* Your task
Please copy the last part of the entries exactly: the line that has "beginnings of his style" and every line up to and including the end, nothing more.

(Source data)

#####

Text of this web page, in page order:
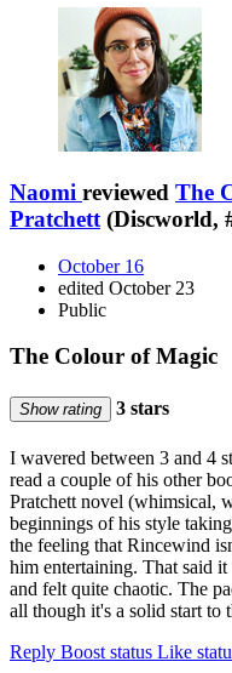
Naomi reviewed The
Pratchett (Discworld,
October 16
edited October 23
Public
The Colour of Magic
Show rating 3 stars
I wavered between 3 and 4
read a couple of his other
Pratchett novel (whimsical,
beginnings of his style
the feeling that Rincewind
him entertaining. That said
and felt quite chaotic. The
all though it's a solid start to
Reply Boost status Like

#####

* Answer box
beginnings of his style
the feeling that Rincewind
him entertaining. That said
and felt quite chaotic. The
all though it's a solid start to
Reply Boost status Like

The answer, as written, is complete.